My trip down a rabbit hole in pursuit of understanding Python

As a resident of Pennsylvania, I was curious about the distribution of votes for US President across geography (e.g. rural-PA compared with urban-PA) as well as vote modality (e.g. in-person compared with by-mail.) I understood that it would take at least a few days after the election to count votes cast by mail, and it was suggested by analysts that Trump supporters would be represented at a higher relative rate during in-person voting. I was quite surprised by the frequency and format of reporting over the coming days, though. At 10:33am on 11/6/20, I calculated that Biden required approximately 61% of the remaining votes to pull ahead of Trump in Pennsylvania. I took some notes during the day between tasks:

10:33am, 540 votes were reported and Biden won 49% of them;  I got on a conference call.  11:02am, 73 votes were reported and Biden won 81% of them;  I got on another conference call.  11:51am, 18,295 votes were reported and Biden won 88% of them;  I made a telephone call.  11:59am, 123 votes were reported and Biden won 50% of them.  I thought, "What the hell kind of system are we running here?"

Around lunchtime, I shared observations with my brother, and he asked about how I was pulling the data. It occurred to me that, since helping establish an insurtech startup, Insurance Skout, some years earlier, I have been interested in learning how to automate processes, gather data, and create cool visualizations. Yet I never took the time to invest into this learning.

And so begins my brief journey down the rabbit hole of Python. I never took a computer science class or learned programming, other than a simple and amateur effort to learn LPC for text-based video game development in high school. I thought I would invest a few hours into learning this programming language. The experience has been super interesting. I expected it would be a challenge to learn the language and syntax of the applications; I hoped I could learn enough over a pair of weekends to develop a sense of the language, grab data via API, and then conduct some analysis and visualizations of the data. So, my partially read books continue to be partially read; I invested some time over these past two weekends into a Python for Dummies book and a few Youtube videos.

Where to start

After reviewing the cursory Python for Dummies introduction and Youtube videos, I considered areas I might be curious about, which include the following:

  • Insurance or health care data (as a result of my business)
  • Financial markets data (as a result of personal interest in markets)
  • Weather data (as a matter of curiosity)

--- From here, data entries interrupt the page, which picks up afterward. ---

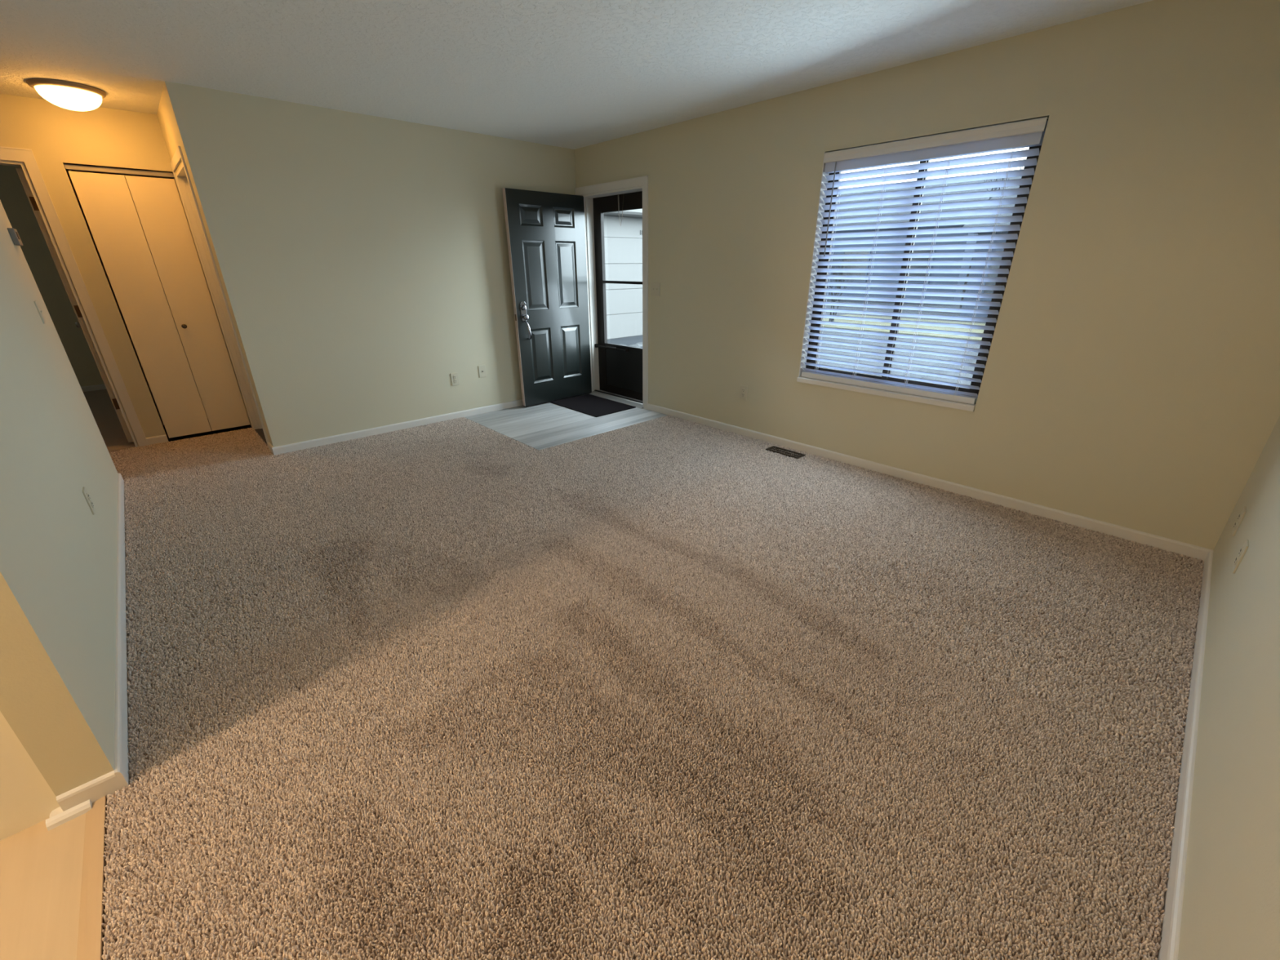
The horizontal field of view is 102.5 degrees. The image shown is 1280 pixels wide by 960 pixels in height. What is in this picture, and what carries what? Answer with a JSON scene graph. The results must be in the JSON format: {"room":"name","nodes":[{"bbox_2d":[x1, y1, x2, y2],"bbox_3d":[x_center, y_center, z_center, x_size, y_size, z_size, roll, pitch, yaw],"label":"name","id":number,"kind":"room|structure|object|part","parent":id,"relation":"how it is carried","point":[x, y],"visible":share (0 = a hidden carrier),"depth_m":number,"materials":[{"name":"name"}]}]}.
{"room":"empty living room","nodes":[
{"label":"empty living room","id":0,"kind":"room"},
{"bbox_2d":[0,711,59,840],"bbox_3d":[-2.917,0.244,-0.088,3.474,2.453,0.114,-20,30,-39],"label":"wall","id":1,"kind":"structure","parent":0,"point":[27,800],"depth_m":1.36,"materials":[{"name":"white paint"}]},
{"bbox_2d":[45,799,92,831],"bbox_3d":[-1.580,0.917,1.423,0.085,0.022,0.050,-20,30,-39],"label":"trim","id":2,"kind":"structure","parent":1,"relation":"attached to","point":[57,817],"depth_m":1.41,"materials":[{"name":"white paint"}]},
{"bbox_2d":[0,200,117,795],"bbox_3d":[-2.625,-0.657,2.047,0.115,2.453,3.135,-20,30,-39],"label":"wall","id":3,"kind":"structure","parent":0,"point":[58,558],"depth_m":1.69,"materials":[{"name":"paint"}]},
{"bbox_2d":[7,227,22,245],"bbox_3d":[-3.517,-1.368,2.894,0.026,0.086,0.135,-20,30,-39],"label":"thermostat","id":4,"kind":"object","parent":3,"relation":"attached to","point":[13,233],"visible":1,"depth_m":2.85,"materials":[{"name":"grey plastic"}]},
{"bbox_2d":[33,300,45,324],"bbox_3d":[-3.349,-0.938,2.872,0.013,0.118,0.074,-20,30,-39],"label":"light switch","id":5,"kind":"object","parent":3,"relation":"attached to","point":[39,311],"visible":1,"depth_m":2.86,"materials":[{"name":"beige plastic"}]},
{"bbox_2d":[82,486,94,515],"bbox_3d":[-2.547,0.095,2.377,0.010,0.118,0.074,-20,30,-39],"label":"wall outlet","id":6,"kind":"object","parent":3,"relation":"attached to","point":[86,496],"visible":1,"depth_m":2.36,"materials":[{"name":"beige plastic"}]},
{"bbox_2d":[56,770,122,811],"bbox_3d":[-1.546,0.882,1.447,0.115,0.071,0.012,-20,30,-39],"label":"baseboard","id":7,"kind":"structure","parent":3,"relation":"attached to","point":[95,789],"depth_m":1.44,"materials":[{"name":"white paint"}]},
{"bbox_2d":[114,472,129,788],"bbox_3d":[-2.569,0.425,2.545,0.012,0.071,3.148,-20,30,-39],"label":"baseboard","id":8,"kind":"structure","parent":3,"relation":"attached to","point":[121,722],"depth_m":1.91,"materials":[{"name":"white paint"}]},
{"bbox_2d":[0,164,164,427],"bbox_3d":[-6.478,-1.485,4.060,4.400,2.453,3.205,-20,30,-39],"label":"wall","id":9,"kind":"structure","parent":0,"point":[14,199],"depth_m":5.75,"materials":[{"name":"paint"}]},
{"bbox_2d":[80,384,106,391],"bbox_3d":[-7.713,-0.722,5.331,3.780,0.071,0.012,-20,30,-39],"label":"baseboard","id":10,"kind":"structure","parent":9,"relation":"attached to","point":[99,387],"depth_m":6.24,"materials":[{"name":"white paint"}]},
{"bbox_2d":[0,93,251,445],"bbox_3d":[-5.469,-1.161,3.278,4.720,2.453,0.820,-20,30,-39],"label":"wall","id":11,"kind":"structure","parent":0,"point":[55,135],"depth_m":3.76,"materials":[{"name":"paint"}]},
{"bbox_2d":[0,146,148,447],"bbox_3d":[-4.542,-1.166,3.676,0.938,2.143,0.134,-20,30,-39],"label":"door frame","id":12,"kind":"structure","parent":11,"relation":"attached to","point":[9,156],"depth_m":3.81,"materials":[{"name":"white paint"}]},
{"bbox_3d":[-4.508,-2.101,3.237,0.938,0.079,0.019,-20,30,-39],"label":"head casing","id":13,"kind":"part","parent":12,"relation":"part of","materials":[{"name":"white paint"}]},
{"bbox_2d":[15,168,133,442],"bbox_3d":[-4.594,-1.341,4.200,0.106,2.008,0.754,-20,30,-39],"label":"door","id":14,"kind":"structure","parent":11,"relation":"in","point":[81,323],"depth_m":3.92,"materials":[{"name":"white paint"}]},
{"bbox_3d":[-4.825,-1.343,4.435,0.066,0.060,0.060,-20,30,-39],"label":"knob","id":15,"kind":"part","parent":14,"relation":"part of","materials":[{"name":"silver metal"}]},
{"bbox_2d":[63,163,250,438],"bbox_3d":[-3.873,-1.386,4.237,0.599,2.052,0.069,-20,30,-39],"label":"door","id":16,"kind":"structure","parent":11,"relation":"in","point":[106,202],"depth_m":4.18,"materials":[{"name":"paint"}]},
{"bbox_2d":[146,434,168,445],"bbox_3d":[-4.110,-0.339,4.377,0.130,0.071,0.012,-20,30,-39],"label":"baseboard","id":17,"kind":"structure","parent":11,"relation":"attached to","point":[162,438],"depth_m":4.37,"materials":[{"name":"white paint"}]},
{"bbox_2d":[156,85,271,444],"bbox_3d":[-3.271,-1.503,4.065,0.116,2.453,0.925,-20,30,-39],"label":"wall","id":18,"kind":"structure","parent":0,"point":[164,113],"depth_m":3.62,"materials":[{"name":"paint"}]},
{"bbox_2d":[169,146,268,447],"bbox_3d":[-3.299,-1.367,4.147,0.127,2.136,0.848,-20,30,-39],"label":"door frame","id":19,"kind":"structure","parent":18,"relation":"attached to","point":[183,181],"depth_m":4.20,"materials":[{"name":"white paint"}]},
{"bbox_3d":[-3.347,-2.308,3.707,0.011,0.058,0.848,-20,30,-39],"label":"head casing","id":20,"kind":"part","parent":19,"relation":"part of","materials":[{"name":"white paint"}]},
{"bbox_2d":[267,441,273,453],"bbox_3d":[-2.983,-0.253,4.161,0.012,0.071,0.190,-20,30,-39],"label":"baseboard","id":21,"kind":"structure","parent":18,"relation":"attached to","point":[269,445],"depth_m":4.15,"materials":[{"name":"white paint"}]},
{"bbox_2d":[0,389,667,959],"bbox_3d":[-3.400,0.061,3.804,7.750,0.248,10.700,-20,30,-39],"label":"floor","id":22,"kind":"structure","parent":0,"point":[41,869],"depth_m":1.33,"materials":[{"name":"beige tile"}]},
{"bbox_2d":[76,795,106,959],"bbox_3d":[-0.825,1.205,0.747,0.041,0.009,2.098,-20,30,-39],"label":"threshold strip","id":23,"kind":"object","parent":22,"relation":"on","point":[90,942],"depth_m":1.25,"materials":[{"name":"beige wood"}]},
{"bbox_2d":[550,394,635,417],"bbox_3d":[-0.512,-0.807,5.508,0.533,0.008,0.803,-20,30,-39],"label":"doormat","id":24,"kind":"object","parent":22,"relation":"on","point":[588,404],"visible":1,"depth_m":5.47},
{"bbox_2d":[101,415,1204,959],"bbox_3d":[-2.022,0.560,2.292,7.600,0.014,6.180,-20,30,-39],"label":"carpet","id":25,"kind":"object","parent":22,"relation":"on","point":[668,687],"visible":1,"depth_m":1.74,"materials":[{"name":"beige carpet"}]},
{"bbox_2d":[765,445,805,458],"bbox_3d":[1.157,-0.218,4.097,0.112,0.016,0.294,-20,30,-39],"label":"floor vent","id":26,"kind":"object","parent":25,"relation":"on","point":[788,452],"visible":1,"depth_m":4.09,"materials":[{"name":"brown metal"}]},
{"bbox_2d":[163,80,576,447],"bbox_3d":[-1.823,-1.758,4.652,3.106,2.453,0.115,-20,30,-39],"label":"wall","id":27,"kind":"structure","parent":0,"point":[362,260],"depth_m":4.15,"materials":[{"name":"paint"}]},
{"bbox_2d":[271,399,523,455],"bbox_3d":[-1.801,-0.633,5.048,3.058,0.071,0.012,-20,30,-39],"label":"baseboard","id":28,"kind":"structure","parent":27,"relation":"attached to","point":[284,449],"depth_m":4.64,"materials":[{"name":"white paint"}]},
{"bbox_2d":[450,372,459,385],"bbox_3d":[-1.775,-0.970,4.935,0.074,0.118,0.010,-20,30,-39],"label":"wall outlet","id":29,"kind":"object","parent":27,"relation":"attached to","point":[455,377],"visible":1,"depth_m":4.93,"materials":[{"name":"beige plastic"}]},
{"bbox_2d":[478,364,486,377],"bbox_3d":[-1.564,-1.079,5.103,0.074,0.118,0.010,-20,30,-39],"label":"jack plate","id":30,"kind":"object","parent":27,"relation":"attached to","point":[482,369],"visible":1,"depth_m":5.10,"materials":[{"name":"beige plastic"}]},
{"bbox_2d":[502,187,591,406],"bbox_3d":[-0.893,-1.825,5.311,0.911,2.018,0.155,-21,30,-40],"label":"door","id":31,"kind":"structure","parent":27,"relation":"in","point":[545,231],"depth_m":5.25,"materials":[{"name":"black paint"}]},
{"bbox_3d":[-1.151,-1.666,5.084,0.064,0.188,0.006,-21,30,-40],"label":"handle","id":32,"kind":"part","parent":31,"relation":"part of","materials":[{"name":"grey metal"}]},
{"bbox_3d":[-1.131,-1.611,5.085,0.054,0.054,0.052,-21,30,-40],"label":"knob","id":33,"kind":"part","parent":31,"relation":"part of","materials":[{"name":"grey metal"}]},
{"bbox_3d":[-1.114,-1.499,5.146,0.062,0.184,0.064,-21,30,-40],"label":"grip handle","id":34,"kind":"part","parent":31,"relation":"part of","materials":[{"name":"grey metal"}]},
{"bbox_3d":[-1.045,-2.512,4.882,0.253,0.180,0.044,-21,30,-40],"label":"raised panel","id":35,"kind":"part","parent":31,"relation":"part of","materials":[{"name":"black paint"}]},
{"bbox_3d":[-1.042,-2.021,5.089,0.253,0.642,0.044,-21,30,-40],"label":"raised panel","id":36,"kind":"part","parent":31,"relation":"part of","materials":[{"name":"black paint"}]},
{"bbox_3d":[-1.038,-1.308,5.389,0.253,0.546,0.044,-21,30,-40],"label":"raised panel","id":37,"kind":"part","parent":31,"relation":"part of","materials":[{"name":"black paint"}]},
{"bbox_3d":[-0.770,-2.617,5.128,0.253,0.180,0.044,-21,30,-40],"label":"raised panel","id":38,"kind":"part","parent":31,"relation":"part of","materials":[{"name":"black paint"}]},
{"bbox_3d":[-0.768,-2.126,5.335,0.253,0.642,0.044,-21,30,-40],"label":"raised panel","id":39,"kind":"part","parent":31,"relation":"part of","materials":[{"name":"black paint"}]},
{"bbox_3d":[-0.764,-1.413,5.635,0.253,0.546,0.044,-21,30,-40],"label":"raised panel","id":40,"kind":"part","parent":31,"relation":"part of","materials":[{"name":"black paint"}]},
{"bbox_2d":[0,0,1153,149],"bbox_3d":[-3.412,-2.359,2.784,7.750,0.120,10.700,-20,30,-39],"label":"ceiling","id":41,"kind":"structure","parent":0,"point":[573,74],"depth_m":2.71,"materials":[{"name":"white paint"}]},
{"bbox_2d":[26,78,106,111],"bbox_3d":[-3.642,-2.441,3.291,0.356,0.120,0.356,-20,30,-39],"label":"ceiling light","id":42,"kind":"object","parent":41,"relation":"attached to","point":[71,95],"visible":1,"depth_m":3.21,"materials":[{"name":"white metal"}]},
{"bbox_2d":[573,0,1279,550],"bbox_3d":[1.175,-1.450,3.885,0.150,2.453,5.415,-20,30,-39],"label":"wall","id":43,"kind":"structure","parent":0,"point":[1131,379],"depth_m":2.70,"materials":[{"name":"paint"}]},
{"bbox_2d":[574,175,648,409],"bbox_3d":[-0.238,-1.869,5.332,0.195,2.114,1.062,-20,30,-39],"label":"door frame","id":44,"kind":"structure","parent":43,"relation":"attached to","point":[588,193],"depth_m":5.29,"materials":[{"name":"white paint"}]},
{"bbox_3d":[-0.295,-2.793,4.889,0.019,0.068,1.062,-20,30,-39],"label":"head casing","id":45,"kind":"part","parent":44,"relation":"part of","materials":[{"name":"white paint"}]},
{"bbox_3d":[0.053,-1.677,4.960,0.019,2.046,0.056,-20,30,-39],"label":"casing","id":46,"kind":"part","parent":44,"relation":"part of","materials":[{"name":"white paint"}]},
{"bbox_2d":[592,191,642,400],"bbox_3d":[-0.180,-1.870,5.390,0.084,2.022,0.932,-20,30,-39],"label":"door","id":47,"kind":"structure","parent":43,"relation":"in","point":[620,366],"depth_m":5.60,"materials":[{"name":"brown metal"}]},
{"bbox_3d":[-0.162,-2.050,5.331,0.036,0.026,0.654,-20,30,-39],"label":"rail","id":48,"kind":"part","parent":47,"relation":"part of","materials":[{"name":"brown metal"}]},
{"bbox_3d":[-0.158,-1.241,5.672,0.036,0.468,0.654,-20,30,-39],"label":"kick panel","id":49,"kind":"part","parent":47,"relation":"part of","materials":[{"name":"black"}]},
{"bbox_2d":[651,282,660,296],"bbox_3d":[0.144,-1.786,4.812,0.013,0.118,0.118,-20,30,-39],"label":"light switch","id":50,"kind":"object","parent":43,"relation":"attached to","point":[655,286],"visible":1,"depth_m":4.81,"materials":[{"name":"beige plastic"}]},
{"bbox_2d":[739,385,747,399],"bbox_3d":[0.885,-0.747,4.395,0.010,0.118,0.074,-20,30,-39],"label":"wall outlet","id":51,"kind":"object","parent":43,"relation":"attached to","point":[744,389],"visible":1,"depth_m":4.39,"materials":[{"name":"beige plastic"}]},
{"bbox_2d":[796,119,1048,411],"bbox_3d":[1.686,-1.315,3.326,0.157,1.527,1.222,-20,30,-39],"label":"window","id":52,"kind":"structure","parent":43,"relation":"in","point":[942,402],"depth_m":3.51,"materials":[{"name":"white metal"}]},
{"bbox_3d":[1.526,-1.415,3.527,0.022,1.407,0.585,-20,30,-39],"label":"sash","id":53,"kind":"part","parent":52,"relation":"part of","materials":[{"name":"brown metal"}]},
{"bbox_3d":[1.669,-0.620,3.598,0.101,0.036,1.220,-20,30,-39],"label":"sill","id":54,"kind":"part","parent":52,"relation":"part of","materials":[{"name":"white paint"}]},
{"bbox_2d":[801,116,1048,404],"bbox_3d":[1.663,-1.321,3.299,0.072,1.484,1.208,-20,30,-39],"label":"window blind","id":55,"kind":"object","parent":52,"relation":"attached to","point":[1027,133],"visible":0.93,"depth_m":3.19,"materials":[{"name":"white paint"}]},
{"bbox_3d":[1.335,-1.450,3.642,0.049,1.425,0.002,-20,30,-39],"label":"ladder cord","id":56,"kind":"part","parent":55,"relation":"part of","materials":[{"name":"white fabric"}]},
{"bbox_3d":[1.540,-1.366,3.439,0.049,1.425,0.002,-20,30,-39],"label":"ladder cord","id":57,"kind":"part","parent":55,"relation":"part of","materials":[{"name":"white fabric"}]},
{"bbox_3d":[1.673,-0.658,3.587,0.048,0.038,1.194,-20,30,-39],"label":"rail","id":58,"kind":"part","parent":55,"relation":"part of","materials":[{"name":"white plastic"}]},
{"bbox_3d":[1.785,-1.265,3.197,0.049,1.425,0.002,-20,30,-39],"label":"ladder cord","id":59,"kind":"part","parent":55,"relation":"part of","materials":[{"name":"white fabric"}]},
{"bbox_3d":[1.997,-1.178,2.987,0.049,1.425,0.002,-20,30,-39],"label":"ladder cord","id":60,"kind":"part","parent":55,"relation":"part of","materials":[{"name":"white fabric"}]},
{"bbox_3d":[1.916,-1.266,3.168,0.022,1.407,0.577,-20,30,-39],"label":"sash","id":61,"kind":"part","parent":52,"relation":"part of","materials":[{"name":"brown metal"}]},
{"bbox_2d":[647,403,1213,560],"bbox_3d":[1.469,-0.188,3.951,0.012,0.071,4.074,-20,30,-39],"label":"baseboard","id":62,"kind":"structure","parent":43,"relation":"attached to","point":[1128,534],"depth_m":3.28,"materials":[{"name":"white paint"}]},
{"bbox_2d":[1177,416,1279,959],"bbox_3d":[0.119,0.320,-0.305,7.600,2.453,0.115,-20,30,-39],"label":"wall","id":63,"kind":"structure","parent":0,"point":[1231,906],"depth_m":1.21,"materials":[{"name":"paint"}]},
{"bbox_2d":[1157,551,1213,959],"bbox_3d":[1.389,0.920,1.322,3.998,0.071,0.012,-20,30,-39],"label":"baseboard","id":64,"kind":"structure","parent":63,"relation":"attached to","point":[1171,926],"depth_m":1.40,"materials":[{"name":"white paint"}]},
{"bbox_2d":[1231,506,1246,536],"bbox_3d":[2.581,0.178,2.216,0.074,0.118,0.010,-20,30,-39],"label":"wall outlet","id":65,"kind":"object","parent":63,"relation":"attached to","point":[1242,513],"visible":1,"depth_m":2.20,"materials":[{"name":"beige plastic"}]},
{"bbox_2d":[1232,539,1248,573],"bbox_3d":[2.256,0.287,1.933,0.074,0.118,0.010,-20,30,-39],"label":"wall outlet","id":66,"kind":"object","parent":63,"relation":"attached to","point":[1242,551],"visible":1,"depth_m":1.92,"materials":[{"name":"beige plastic"}]},
{"bbox_2d":[1233,555,1239,564],"bbox_3d":[2.255,0.304,1.943,0.035,0.035,0.004,-20,30,-39],"label":"receptacle","id":67,"kind":"object","parent":66,"relation":"attached to","point":[1237,559],"depth_m":1.93,"materials":[{"name":"beige plastic"}]},
{"bbox_2d":[1238,546,1243,555],"bbox_3d":[2.255,0.268,1.928,0.035,0.035,0.004,-20,30,-39],"label":"receptacle","id":68,"kind":"object","parent":66,"relation":"attached to","point":[1241,551],"depth_m":1.92,"materials":[{"name":"beige plastic"}]},
{"label":"outside","id":69,"kind":"structure","parent":0,"visible":0},
{"bbox_2d":[823,298,976,385],"bbox_3d":[21.349,-8.686,25.108,59.840,0.300,120.000,-20,30,-39],"label":"ground","id":70,"kind":"structure","parent":69,"point":[951,313],"depth_m":19.11,"materials":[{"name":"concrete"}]},
{"bbox_2d":[825,177,1011,304],"bbox_3d":[13.212,-11.912,25.911,8.000,5.100,8.800,-20,30,-39],"label":"house","id":71,"kind":"structure","parent":70,"relation":"on","point":[1009,178],"depth_m":23.11,"materials":[{"name":"blue"}]},
{"bbox_3d":[10.241,-10.219,24.502,0.020,1.300,1.200,-20,30,-39],"label":"pane","id":72,"kind":"part","parent":71,"relation":"part of","materials":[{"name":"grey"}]},
{"bbox_3d":[12.220,-9.404,22.544,0.020,1.300,1.000,-20,30,-39],"label":"pane","id":73,"kind":"part","parent":71,"relation":"part of","materials":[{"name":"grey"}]},
{"bbox_2d":[960,176,1022,317],"bbox_3d":[14.886,-6.851,14.967,8.000,4.250,7.900,-20,30,-39],"label":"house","id":74,"kind":"structure","parent":70,"relation":"on","point":[990,291],"depth_m":15.23,"materials":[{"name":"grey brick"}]},
{"bbox_3d":[10.550,-5.834,14.859,0.020,1.100,0.900,-20,30,-39],"label":"pane","id":75,"kind":"part","parent":74,"relation":"part of","materials":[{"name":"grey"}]},
{"bbox_2d":[959,158,1026,308],"bbox_3d":[12.654,-8.648,18.049,2.828,5.215,2.032,-20,30,-39],"label":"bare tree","id":76,"kind":"object","parent":70,"relation":"on","point":[995,188],"visible":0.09,"depth_m":18.08,"materials":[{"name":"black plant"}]},
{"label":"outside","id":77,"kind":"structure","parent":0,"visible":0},
{"bbox_2d":[821,314,985,340],"bbox_3d":[19.917,1.391,0.593,3.900,0.170,43.200,-20,30,-39],"label":"lawn","id":78,"kind":"structure","parent":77,"point":[934,327],"depth_m":13.08,"materials":[{"name":"green plant"}]},
{"bbox_2d":[826,251,866,321],"bbox_3d":[5.081,-5.074,13.459,1.845,1.913,1.225,-20,30,-39],"label":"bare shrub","id":79,"kind":"object","parent":78,"relation":"on","point":[833,260],"visible":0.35,"depth_m":13.44,"materials":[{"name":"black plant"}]},
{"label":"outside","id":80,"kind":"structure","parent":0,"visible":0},
{"bbox_2d":[603,208,642,339],"bbox_3d":[0.185,-6.462,14.092,10.400,4.050,5.240,-20,30,-39],"label":"neighboring building siding","id":81,"kind":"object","parent":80,"point":[623,243],"visible":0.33,"depth_m":11.11,"materials":[{"name":"grey"}]},
{"bbox_3d":[0.848,-5.583,11.863,6.100,0.055,0.023,-20,30,-39],"label":"door trim","id":82,"kind":"part","parent":81,"relation":"part of","materials":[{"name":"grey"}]},
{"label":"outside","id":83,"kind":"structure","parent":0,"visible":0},
{"bbox_2d":[607,311,986,377],"bbox_3d":[3.752,-3.051,11.361,13.840,0.150,6.090,-20,30,-39],"label":"ground","id":84,"kind":"structure","parent":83,"point":[628,341],"depth_m":9.79,"materials":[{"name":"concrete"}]},
{"bbox_2d":[621,342,642,347],"bbox_3d":[0.141,-2.954,10.927,3.193,0.044,1.325,-20,30,-39],"label":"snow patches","id":85,"kind":"object","parent":84,"relation":"on","point":[639,344],"visible":0.07,"depth_m":10.43,"materials":[{"name":"grey snow"}]}
]}

I discovered tons of cool and publicly available (read: free) data sets. I decided to begin working with some global data regarding COVID cases, as well as a public API available through the FDIC. My objectives were to develop a comfort with Python and data structures to enable me to, by today (11/14) add an “arrow in my quiver” of tools by which to get and analyze data.

Covid data

I started with the dataset that is publicly available from The Covid Tracking Project. This is the dataset used by Johns Hopkins to power their Covid Tracker project. I was able to learn enough to grab some data, in this instance via CSV file, and then conduct some analysis and visualization. One notable issue I struggled with was moving from a full data-file with all countries to a limited report focused on four, which I chose based upon a blogpost I wrote earlier this year about introductory math during COVID. I learned about the module Pandas and the use of data frames. There is something wrong with the way the calculations are counting cases, but aside from the need to fix the math and get MatPlotLib to not overwrite labels, I admit feeling a sense of satisfaction in building this.

A screen shot of output from my program looking at covid data in Python
A screen shot of output from my program looking at covid data in Python

FDIC data

I also thought it would be interesting to attempt to build an analysis of bank performance by gathering data from the FDIC public API through a get() method. Here I wrestled with writing code to systematically and easily change my report to include different financial measures (e.g. Assets, ROA, ROE, Deposits), states (e.g. Pennsylvania and Maryland), as well as number of observations to include. I found it much easier to trouble shoot my dozens of errors with one object at a time, rather than all possible objects. Although I spent time reading about the differences between lists and dictionaries in my book, I failed to appreciate the distinction (including lists of lists and lists of dictionaries) until wrestling with the JSON data that came from the FDIC site.

Some screen shots of output from my program looking at FDIC data in Python

What next?

I feel a sense of satisfaction with these two efforts. I would like to learn how to use the tools a bit more efficiently, as I can see cool use cases for marketing in our business; There are publicly available data about mid-market employer benefit programs available for download from the DOL. There are also financial questions I am curious about; I wonder how disparate data from the FDIC, Federal Reserve, and BLS might be paired with commercial data to create forward looking insights about credit markets. From a health care perspective, there are interesting datasets available via API from CMS; I think I will start with Procedure Price Lookup.

I continue to have a few partially read books scattered throughout our home. I imagine I will not make much progress on them this weekend because I would like to spend a little more time down this rabbit hole before getting back to work on Monday!